Since both the release and de novo biosynthesis of insulin are severely decreased by vitamin D-3 deficiency and improved by 1,25-dihydroxyvitamin D-3 (1,25(OH)(2)D-3) repletion following a 6-h delay in the rat, the present experiments investigated the effects of vitamin D3 deficiency on the biosynthesis of heavier molecular weight proteins using electrophoretic separation. Gel protein staining by Coomassie blue showed very different profiles for islets protein production from 1-week vitamin D-3-deficient rats compared with normal islets. The pattern was characterised by a decrease in high molecular weight proteins, concomitantly accompanied by an increase in low molecular weight proteins. This tendency was partially reversed in vivo by 1,25(OH)(2)D-3 repletion treatment for 7 days and was evident after only 16 h of treatment. In parallel with these in vivo observations, which represent a static index of islets protein production, a kinetic study was performed in vitro by a double-labelling method allowing us to measure the de novo synthesis of proteins in islets during a strong 16.7 mM glucose stimulation. Comparison of H-3 and C-14 labelled samples was achieved via coelectrophoresis to avoid experimental artefacts.

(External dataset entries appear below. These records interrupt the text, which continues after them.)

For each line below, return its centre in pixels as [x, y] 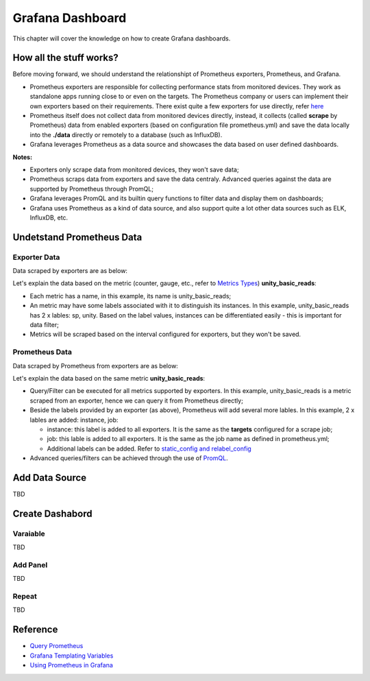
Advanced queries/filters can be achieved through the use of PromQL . [129, 458]
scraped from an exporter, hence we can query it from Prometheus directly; [136, 401]
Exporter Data [36, 257]
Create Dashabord [52, 513]
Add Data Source [50, 478]
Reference [35, 630]
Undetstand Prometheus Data [77, 237]
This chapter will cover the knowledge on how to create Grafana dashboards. [122, 38]

The study of the ratio of d.p.m. H-3/d.p.m. C-14 for each molecular weight protein in islets stimulated by 16.7 mM glucose (versus basal 4.2 mM glucose) showed an increase in the height of certain peaks: 150, 130 and 8.5 kDa. Under the same conditions, islets h-om 4-week vitamin D-3-deficient rats (versus normal islets) presented a large deficit of numerous newly synthesised proteins and particularly those implicated in the response to glucose stimulation. In vitro repletion of 1,25(OH)(2)D-3 tended to reverse, at least in part, the deleterious effect of vitamin D-3 deficiency on the de novo protein synthesis of islets but these effects were gradual. Indeed, there was no detectable effect at 2h incubation, but 1,25(OH)(2)D-3 increased the 60 to 65 kDa, 55 kDa, and 9 to 8 kDa molecular mass proteins at 4 h, and increased the level of most newly synthesised proteins at 6 h. These data support the hypothesis of a beneficial genomic influence of 1,25(OH)(2)D-3 that occurs progressively within the islets of Langerhans and which may prepare the beta cells for an enhanced response to glucose stimulation.